Sultan Baabullah atau Baabullah Datu Syah bin Khairun Jamil diangkat menjadi sultan pada 28 Februari 1570 menggantikan ayahnya, Khairun Jamil. Pada pidato pertamanya Sultan Baabullah bersumpah untuk menuntut balas atas kematian ayahnya kepada Portugis.

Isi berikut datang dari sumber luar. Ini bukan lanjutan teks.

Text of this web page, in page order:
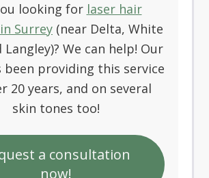
looking for laser hair
Surrey (near Delta, White
Langley)? We can help! Our
been providing this service
20 years, and on several
skin tones too!
a consultation
now!
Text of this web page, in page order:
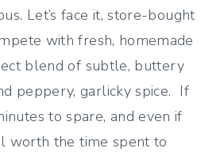
Let’s face it, store-bought
with fresh, homemade
blend of subtle, buttery
peppery, garlicky spice. If
to spare, and even if
worth the time spent to
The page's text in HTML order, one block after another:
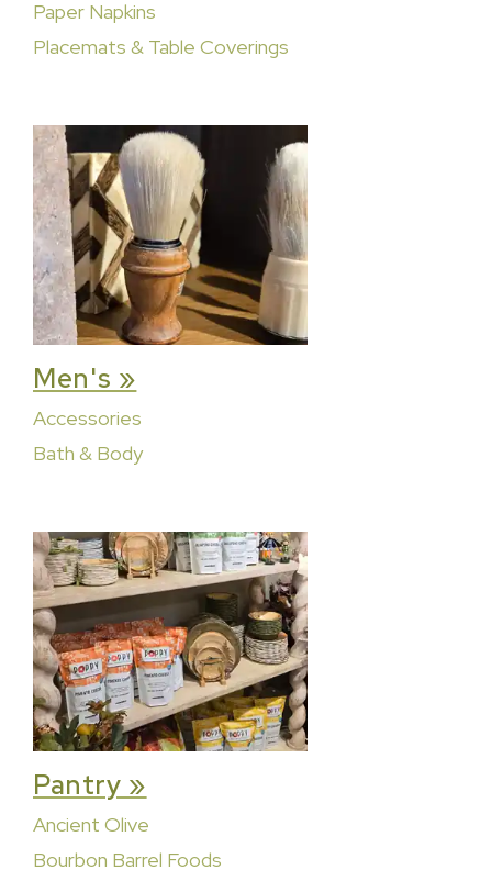
Paper Napkins
Placemats & Table Coverings
Men's »
Accessories
Bath & Body
Pantry »
Ancient Olive
Bourbon Barrel Foods
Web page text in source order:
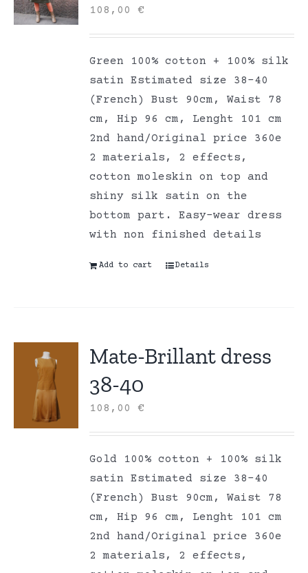
108,00€
Green 100% cotton + 100% silk
satin Estimated size 38-40
(French) Bust 90cm, Waist 78
cm, Hip 96 cm, Lenght 101 cm
2nd hand/Original price 360e
2 materials, 2 effects,
cotton moleskin on top and
shiny silk satin on the
bottom part. Easy-wear dress
with non finished details
Add to cart Details
Mate-Brillant dress
38-40
108,00€
Gold 100% cotton + 100% silk
satin Estimated size 38-40
(French) Bust 90cm, Waist 78
cm, Hip 96 cm, Lenght 101 cm
2nd hand/Original price 360e
2 materials, 2 effects,
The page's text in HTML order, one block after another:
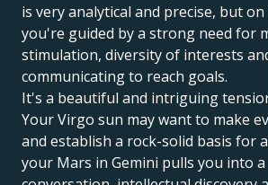
is very analytical and precise, but on
you're guided by a strong need for
stimulation, diversity of interests
communicating to reach goals.
It's a beautiful and intriguing
Your Virgo sun may want to make
and establish a rock-solid basis for a
your Mars in Gemini pulls you into a
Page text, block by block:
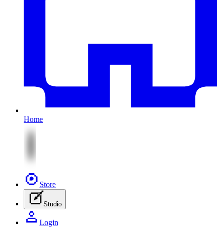
Home
Store
Studio
Login
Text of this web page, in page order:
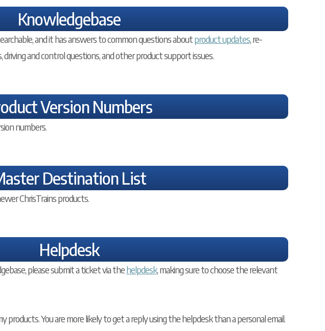
Knowledgebase
and it has answers to common questions aboutproduct updates, re-
and control questions, and other product support issues.
Version Numbers
numbers.
Destination List
ChrisTrains products.
Helpdesk
please submit a ticket via thehelpdesk, making sure to choose the relevant
products. You are more likely to get a reply using the helpdesk than a personal email.
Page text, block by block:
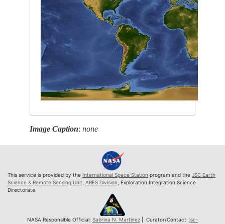
Image Caption:none
This service is provided by the International Space Station program and the JSC Earth
Science & Remote Sensing Unit ARES Division , Exploration Integration Science
Directorate.
NASA Responsible Official: Sabrina N. Martinez| Curator/Contact: jsc-
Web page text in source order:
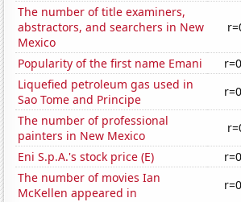
The number of title examiners,
abstractors, and searchers in New
Mexico
Popularity of the first name Emani
Liquefied petroleum gas used in
Sao Tome and Principe
The number of professional
painters in New Mexico
Eni S.p.A.'s stock price (E)
The number of movies Ian
McKellen appeared in
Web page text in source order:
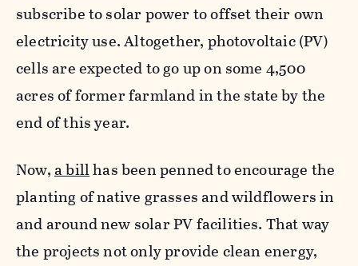
subscribe to solar power to offset their own
electricity use. Altogether, photovoltaic (PV)
cells are expected to go up on some 4,500
acres of former farmland in the state by the
end of this year.
Now,a billhas been penned to encourage the
planting of native grasses and wildflowers in
and around new solar PV facilities. That way
the projects not only provide clean energy,
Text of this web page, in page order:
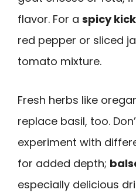
flavor. For a spicy kick
red pepper or sliced
tomato mixture.
Fresh herbs like
replace basil, too.
experiment with
for added depth;
especially delicious

Pidato tersebut juga dianggap sebagai deklarasi jihad di Maluku.
Sebelum melancarkan serangannya Sultan Baabullah mempersiapkan segala keperluan perang serta mengangkat panglima pasukan perang seperti Katarabumi atau Sultan Jailolo, Kapita Kapalaya merupakan pemimpin daerah Sula, Kapita Kalakinka yang merupakan pemimpin Ambon, dan Kapita Rubuhongi. Ditambah dengan bantuan pasukan dari Sultan Tidore sehingga terdapat 120.000 prajurit.

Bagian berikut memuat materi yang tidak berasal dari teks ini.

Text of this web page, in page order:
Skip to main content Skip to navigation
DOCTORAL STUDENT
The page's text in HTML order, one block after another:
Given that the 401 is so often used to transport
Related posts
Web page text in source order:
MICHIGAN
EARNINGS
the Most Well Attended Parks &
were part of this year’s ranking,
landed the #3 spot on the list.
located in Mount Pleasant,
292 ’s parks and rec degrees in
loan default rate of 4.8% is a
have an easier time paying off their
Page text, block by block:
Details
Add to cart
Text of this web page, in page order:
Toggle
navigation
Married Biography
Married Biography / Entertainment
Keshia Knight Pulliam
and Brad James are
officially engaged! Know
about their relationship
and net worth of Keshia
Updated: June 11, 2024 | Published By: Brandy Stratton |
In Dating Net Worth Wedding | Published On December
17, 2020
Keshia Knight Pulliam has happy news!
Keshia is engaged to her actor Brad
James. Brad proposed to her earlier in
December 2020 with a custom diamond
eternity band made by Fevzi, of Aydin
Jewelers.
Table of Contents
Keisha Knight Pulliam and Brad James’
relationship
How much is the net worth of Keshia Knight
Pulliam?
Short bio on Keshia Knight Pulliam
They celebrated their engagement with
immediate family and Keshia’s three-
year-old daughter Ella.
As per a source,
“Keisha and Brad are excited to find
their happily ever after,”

Sultan Baabullah sebelumnya meminta kepada Portugis untuk menyerahkan Lopez de Mosquita untuk diadili namun permintaan itu diabaikan. Dengan hal itu serangan besar-besaran segera di lakukan kepada pihak Portugis, serangan tersebut berhasil membuat Portugis melemah dan hanya menyisakan benteng Gamalamo.

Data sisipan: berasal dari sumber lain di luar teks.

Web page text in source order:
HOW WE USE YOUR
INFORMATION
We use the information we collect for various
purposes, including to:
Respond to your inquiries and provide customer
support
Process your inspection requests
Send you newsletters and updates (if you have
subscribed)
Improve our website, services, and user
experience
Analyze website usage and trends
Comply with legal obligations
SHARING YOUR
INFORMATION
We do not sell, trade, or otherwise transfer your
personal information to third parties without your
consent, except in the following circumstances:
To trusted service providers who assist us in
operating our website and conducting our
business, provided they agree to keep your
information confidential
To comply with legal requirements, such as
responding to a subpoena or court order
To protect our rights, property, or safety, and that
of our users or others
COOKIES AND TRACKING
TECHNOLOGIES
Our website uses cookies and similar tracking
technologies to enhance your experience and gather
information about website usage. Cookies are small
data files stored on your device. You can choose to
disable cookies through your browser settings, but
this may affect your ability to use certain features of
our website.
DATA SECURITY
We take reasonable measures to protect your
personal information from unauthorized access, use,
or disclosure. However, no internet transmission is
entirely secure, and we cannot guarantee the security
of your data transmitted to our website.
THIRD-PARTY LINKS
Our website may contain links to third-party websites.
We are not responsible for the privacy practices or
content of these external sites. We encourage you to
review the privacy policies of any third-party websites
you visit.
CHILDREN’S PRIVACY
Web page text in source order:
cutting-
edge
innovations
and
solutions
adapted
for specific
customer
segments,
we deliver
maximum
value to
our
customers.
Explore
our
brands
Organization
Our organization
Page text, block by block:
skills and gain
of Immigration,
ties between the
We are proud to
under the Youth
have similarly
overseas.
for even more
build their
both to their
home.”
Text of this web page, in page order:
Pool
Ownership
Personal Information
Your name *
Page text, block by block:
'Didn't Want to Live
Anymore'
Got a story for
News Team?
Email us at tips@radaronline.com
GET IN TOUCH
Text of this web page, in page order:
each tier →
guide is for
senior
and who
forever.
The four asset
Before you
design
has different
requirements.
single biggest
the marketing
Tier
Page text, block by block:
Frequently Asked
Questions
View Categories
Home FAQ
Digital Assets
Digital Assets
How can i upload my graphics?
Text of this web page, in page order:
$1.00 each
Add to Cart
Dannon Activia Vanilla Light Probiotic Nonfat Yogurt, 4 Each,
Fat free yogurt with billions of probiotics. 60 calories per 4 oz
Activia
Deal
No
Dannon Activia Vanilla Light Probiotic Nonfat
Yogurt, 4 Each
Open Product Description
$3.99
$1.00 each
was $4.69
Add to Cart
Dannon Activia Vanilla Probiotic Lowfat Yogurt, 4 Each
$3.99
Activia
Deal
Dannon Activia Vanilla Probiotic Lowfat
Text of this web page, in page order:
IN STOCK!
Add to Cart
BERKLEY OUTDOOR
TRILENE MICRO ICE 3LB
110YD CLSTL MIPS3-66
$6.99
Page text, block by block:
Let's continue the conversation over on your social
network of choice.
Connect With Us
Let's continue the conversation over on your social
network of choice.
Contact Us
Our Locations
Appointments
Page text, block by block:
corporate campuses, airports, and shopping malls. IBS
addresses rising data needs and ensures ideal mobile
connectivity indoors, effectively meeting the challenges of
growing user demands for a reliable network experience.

Benteng Gamalamo adalah tempat Lopez de Mosquita berlindung, benteng tersebut tidak langsung di hancurkan oleh Sultan Baabullah karena banyaknya orang Ternate yang ada di dalam benteng tersebut dan telah menikah dengan Portugis. Sehingga Sultan Baabullah memutuskan untuk memblokade benteng Gamalamo dan meminta Gubernur Dioge Lopez de Mosquita di jatuhi hukuman setimpal atas perbuatannya yang telah membunuh ayahnya.
Dengan demikian, dapat disimpulkan bahwa benteng yang tidak di hancurkan Sultan Baabullah adalah benteng Gamlamo dengan pertimbangan banyaknya oreng Ternate yang telah menikah dengan orang Portugis yang sedang berlindung di dalam benteng.